4. Experimental Assessment

4.1. Setup

The performance of the proposed indoor positioning algorithm was evaluated based on field tests carried out in the Lounge Café at the State Key Laboratory of Information Engineering in Surveying, Mapping and Remote Sensing (LIESMARS) at Wuhan University. As Figure 4 shows, the test area is 123.18 square meters (7.67 m × 16.06 m). Six MMBBs were deployed in the lounge. Four smartphones, including Huawei Mate9, P9, P9 plus, and Honor 8 were used for the experiment, all with Android platforms. The sampling rate of the accelerometers in the smartphones was 100 Hz. The fireld test were done on the Android application in real time. A reference point, used as the ground truth, was measured using a laser distance meter measurer with 1.5 mm precision.
The experiment consisted of two parts. In the first part, we compared the performance of the proposed finite range estimation method based on MMBB and SLM to a state-of-art model, including static and dynamic tests. In the second part, we evaluated the proposed SCUKF indoor positioning algorithm. We also compared the classic triangulation and UKF methods with the SCUKF method in the work.
To assess performance, we compared the proposed LSPLM with the model given by radius networks [39]. The tests were carried out on the playground of Wuhan University, where there is open ground and the multipath effect is the lowest. During the testing, 72 BLE units were used and the RSSI values were collected by the four smartphones. According to [39], the three constants in radius networks are 0.89976, 7.7095, and 0.111. The constants of the proposed LSPLM were calibrated by using the calibration method. The parameters θ and ω in the range estimation algorithm were set to be 30 and 25, respectively.
The second part of the experiment was to evaluate the accuracy of the MMBBs-based ranging algorithm in an indoor environment. Here, we compared the accuracy of MMBB-based ranging and BLE unit-based ranging with different PLMs. The walking speed of the participant fell to 1.0–2.0 m/s.

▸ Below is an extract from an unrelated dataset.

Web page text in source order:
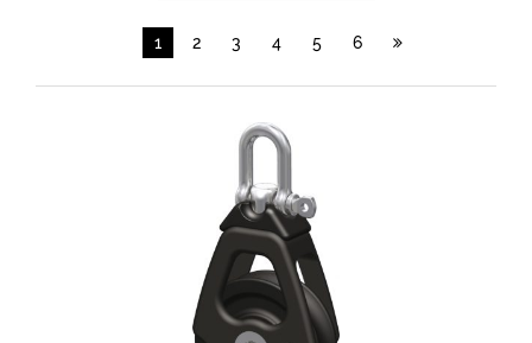
1 2 3 4 5 6
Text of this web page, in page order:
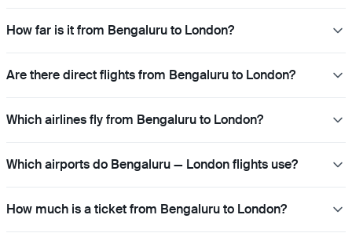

The accuracy of the proposed SCUKF indoor positioning algorithm base on MMBB was investigated and compared with the conventional UKF algorithm and the LST method. For the step detection method, values of 0.25, 2, and 0.334 were assigned to α, Δtmax, and Δtmin, respectively. The coefficients a = 0.371, b = 0.227, and c = 1 were the three parameters of the step length model. For the conventional UKF method, a 3D position was chosen as the system state, and the observation vector consisted of estimated ranges. The initial covariance P and additional positive definite matrix ΔQ for position estimation were set to 32 × I2 and 0.12 × I2, respectively. In this part, two tests were carried out in the Lounge Café with different walking speeds. Test 1 lasted for about 4 min, while Test 2 lasted for 6 min at a relatively faster speed.

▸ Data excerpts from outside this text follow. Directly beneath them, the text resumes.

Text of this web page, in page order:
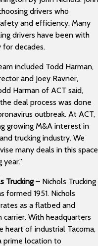
drivers who
and efficiency. Many
drivers have been with
decades.
included Todd Harman,
and Joey Ravner,
Harman of ACT said,
deal process was done
outbreak. At ACT,
growing M&A interest in
trucking industry. We
many deals in this space
year.”
Trucking– Nichols Trucking
formed 1951. Nichols
as a flatbed and
carrier. With headquarters
heart of industrial Tacoma,
prime location to
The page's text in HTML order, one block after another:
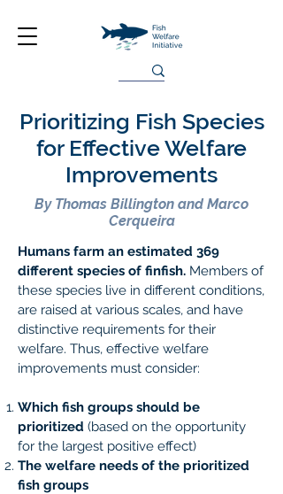
Prioritizing Fish Species
for Effective Welfare
Improvements
By Thomas Billington and Marco
Cerqueira
Humans farm an estimated 369
different species of finfish. Members of
these species live in different conditions,
are raised at various scales, and have
distinctive requirements for their
welfare. Thus, effective welfare
improvements must consider:
Which fish groups should be
prioritized (based on the opportunity
for the largest positive effect)
The welfare needs of the prioritized
fish groups
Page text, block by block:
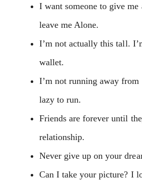
I want someone to give me
leave me Alone.
I’m not actually this tall.
wallet.
I’m not running away
lazy to run.
Friends are forever until
relationship.
Never give up on your
Can I take your picture? I

4.2. Experimental Results and Analysis

First, we compared the performance of the ranging methods under static tests outdoors. In Figure 5, the resulting cumulative distribution functions (CDFs) for the same RSSI value dataset are given, the mean ranging error of the radius networks PLM is 3.21 m, and the 50% and 95% error is 1.55 m and 12.00 m, respectively. These are much larger than the errors of the proposal LSPLM, which are 0.94 m, 5.01 m, and 0.50 m. The results of standard deviations and variance of the ranging error are also listed in Table 1.

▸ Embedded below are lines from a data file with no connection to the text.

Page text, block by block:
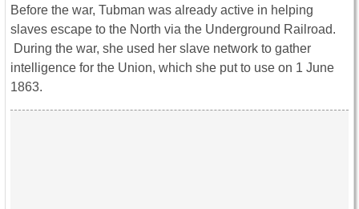
Before the war, Tubman was already active in helping
slaves escape to the North via the Underground Railroad.
During the war, she used her slave network to gather
intelligence for the Union, which she put to use on 1 June
1863.

The above ranging results demonstrate that the proposed LSPLM can effectively improve the performance of the RSSI-based ranging. Therefore, it is clear that the proposed LSPLM has achieved better accurate and stable results. The reason is that the LDPLM is more susceptible to signal transition and multipath effects than the linear model. Especially, at the position far from the BLE unit, the RSSI values are small, and a small distortion can lead to large errors.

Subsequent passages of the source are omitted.